This article was published as a part of the Data Science Blogathon.

What are Multimodal Systems?

Multimodal systems process and understand multiple types of input data—like text, images, audio, and video—simultaneously. Vision-language models, such as Gemini 2.0 Flash, GPT-4o, Claude Sonnet 3.5, and Pixtral-12B, excel at understanding relationships between these modalities, extracting meaningful insights from complex inputs.

In this context, we focus on vision-language models that analyze images and generate textual insights. These systems combine computer vision and natural language processing to interpret visual information based on user prompts.

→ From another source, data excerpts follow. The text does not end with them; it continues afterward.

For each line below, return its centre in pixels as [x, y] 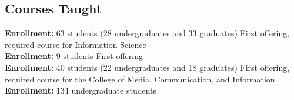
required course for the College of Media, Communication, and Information [140, 79]
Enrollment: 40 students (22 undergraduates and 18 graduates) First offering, [147, 67]
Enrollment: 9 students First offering [74, 56]
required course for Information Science [76, 44]
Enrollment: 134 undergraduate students [81, 90]
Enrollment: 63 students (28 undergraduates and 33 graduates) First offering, [147, 33]

Multimodal Real-world Use Cases

Multimodal systems are transforming industries:

  • Finance: Users can take screenshots of unfamiliar terms in online forms and get instant explanations.
  • E-commerce: Shoppers can photograph product labels to receive detailed ingredient analysis and health insights.
  • Education: Students can capture textbook diagrams and receive simplified explanations.
  • Healthcare: Patients can scan medical reports or prescription labels for simplified explanations of terms and dosage instructions.

Why Multimodal Agent?

The shift from single-mode AI to multimodal agents marks a major leap in how we interact with AI systems. Here’s what makes multimodal agents so effective:

  • They process both visual and textual information simultaneously, delivering more accurate and context-aware responses.
  • They simplify complex information, making it accessible to users who may struggle with technical terms or detailed content.
  • Instead of manually searching for individual components, users can upload an image and receive comprehensive analysis in one step.
  • By combining tools like web search and image analysis, they provide more complete and reliable insights.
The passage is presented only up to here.